Me suelo administrar con frecuencia -bajo prescripción facultativa del neurólogo infalible que hay en mí- dosis moderadas de fotografías antiguas y de libros de Historia. Mi cuerpo y mi mente no toleran los abusos historiográficos ni las sobredosis de fotos del pasado. Son sustancias que me generan, en contacto con mi conciencia, choques anafilácticos severos, y comprometen mi sistema respiratorio y cardiovascular.

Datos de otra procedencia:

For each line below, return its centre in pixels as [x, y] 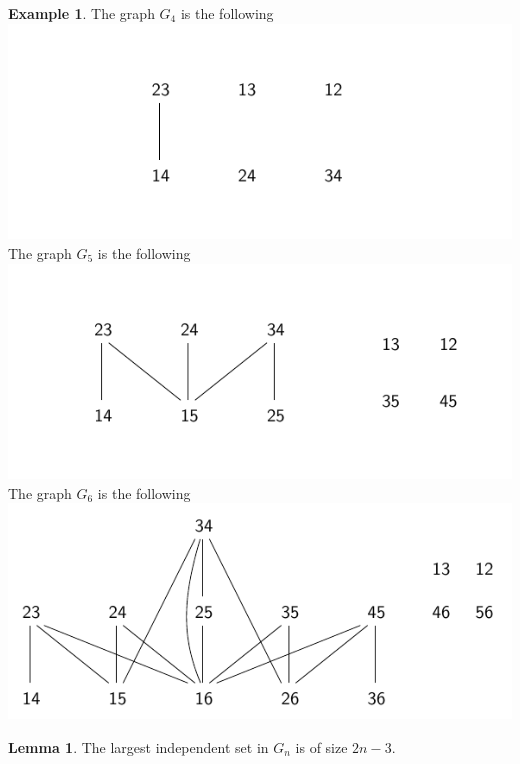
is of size [321, 746]
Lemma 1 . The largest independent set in [138, 746]
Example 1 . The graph [81, 13]
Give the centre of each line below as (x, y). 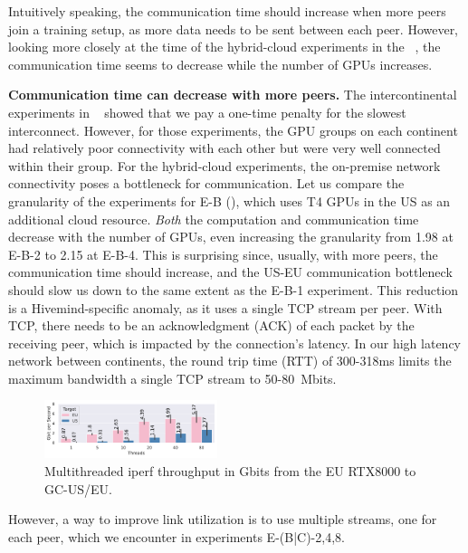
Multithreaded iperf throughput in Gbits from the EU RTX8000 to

La Historia me parece la más deprimente de las disciplinas, la más desasosegante de las actividades de la inteligencia, porque es un método para constatar que el hombre no tiene mucho remedio. La famosa sentencia del gran George Santayana, acerca de que quien no conoce la historia está condenado a repetirla, siempre me ha parecido de un optimismo sin fundamentos, porque insinúa que quien la conoce puede evitar sus repeticiones; y lo cierto es que la experiencia nos demuestra que el hombre, por mucho que conozca la historia, la repite fatalmente tarde o temprano, como si estuviera sometido a una maldición.

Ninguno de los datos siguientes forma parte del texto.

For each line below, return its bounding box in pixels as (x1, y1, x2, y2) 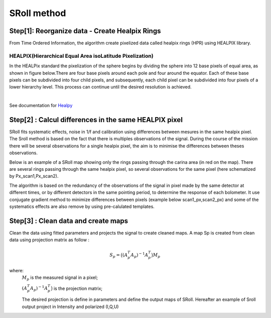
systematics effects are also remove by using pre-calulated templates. (9, 203, 155, 209)
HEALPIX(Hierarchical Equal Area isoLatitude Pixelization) (9, 52, 154, 59)
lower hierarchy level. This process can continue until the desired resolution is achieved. (9, 84, 192, 90)
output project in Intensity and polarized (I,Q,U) (22, 303, 119, 309)
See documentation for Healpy (9, 102, 73, 109)
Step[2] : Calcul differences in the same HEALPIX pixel (9, 116, 183, 124)
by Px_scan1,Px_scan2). (9, 173, 59, 179)
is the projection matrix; (53, 285, 103, 291)

Con la fotografía, ese maravilloso invento demoníaco, me sucede algo similar. Creo que es el arte más fúnebre que el hombre ha inventado, la técnica mortuoria por excelencia. Basta con dejar que pasen unos cuantos años sobre las fotos, para que las imágenes se llenen de muertos, de objetos desaparecidos, de paisajes fantasmagóricos. Ese coche ya no se fabrica, esos caballos ya no trotan por el campo, esas nubes hace ya mucho que dejaron de surcar ese cielo, ese restaurante de la ciudad quebró décadas atrás y en su lugar abrió una sucursal bancaria; los individuos desconocidos que sonríen a la orilla del mar, petrificados, se fueron con su sonrisa quién sabe a dónde, vaya usted a saber cuándo. Esas son las cosas que se me pasan por la cabeza, después de observar durante un rato viejas fotos. Pasar las páginas de un álbum, para mí, no es menos triste que pasear entre tumbas y mausoleos. Una lápida no es una piedra con inscripciones, sino la historia de una vida que nadie puede volver a contarnos. Una foto no es una huella de la luz sobre un papel sensible, sino el anuncio premonitorio de una desaparición.

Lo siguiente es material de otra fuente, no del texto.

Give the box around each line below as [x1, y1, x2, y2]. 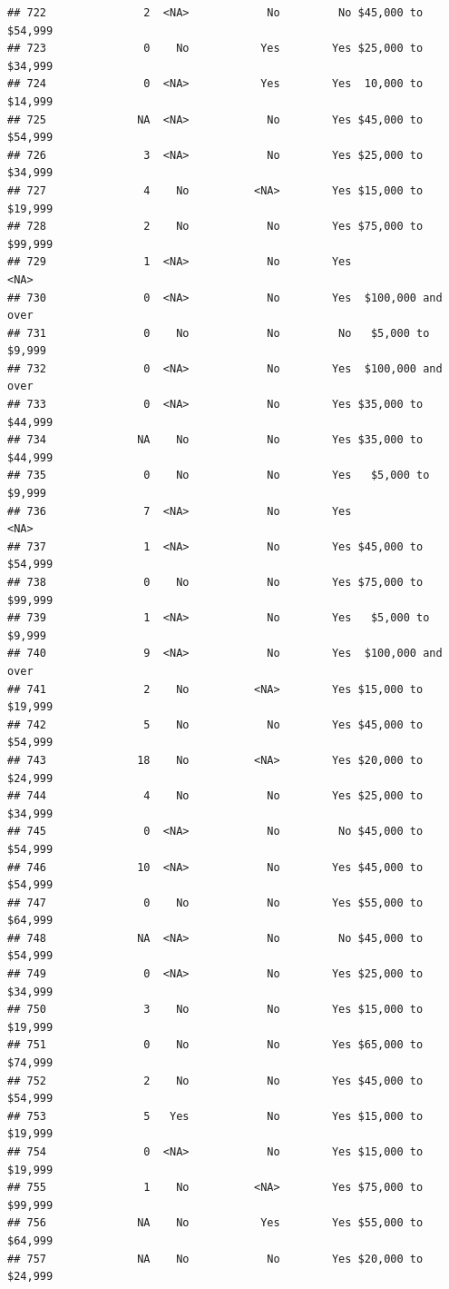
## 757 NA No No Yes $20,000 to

Me llegan a través de Twitter fotografías antiguas de mi ciudad. Hay barcos de vela latina que pescan, arrastrados por toros, en la playa; fotografías aéreas de una ciudad desaparecida rodeada de huertas; avenidas irreconocibles, sin automóviles; plazas por las que atraviesa un tranvía espectral; pocos transeúntes en las calles principales, con sombreros y bastones; palacios que se derruyeron, murallas demolidas.

Toda esa colección de fotografías me llena de asombro, y también de estupor. Parece como si el urbanismo, por lo general, fuese una disciplina para hacer más feas las ciudades. Se diría que el crecimiento lleva aparejado, de manera inexorable, la destrucción sistemática de la belleza. Hay algo siniestro y cainita en el hecho de castigarnos a nosotros mismos con paisajes sin gracia, sin encanto.

El conocimiento del pasado, a menudo, nos muestra que el hombre suele elegir el ruido en lugar de la música. Y no entendemos por qué.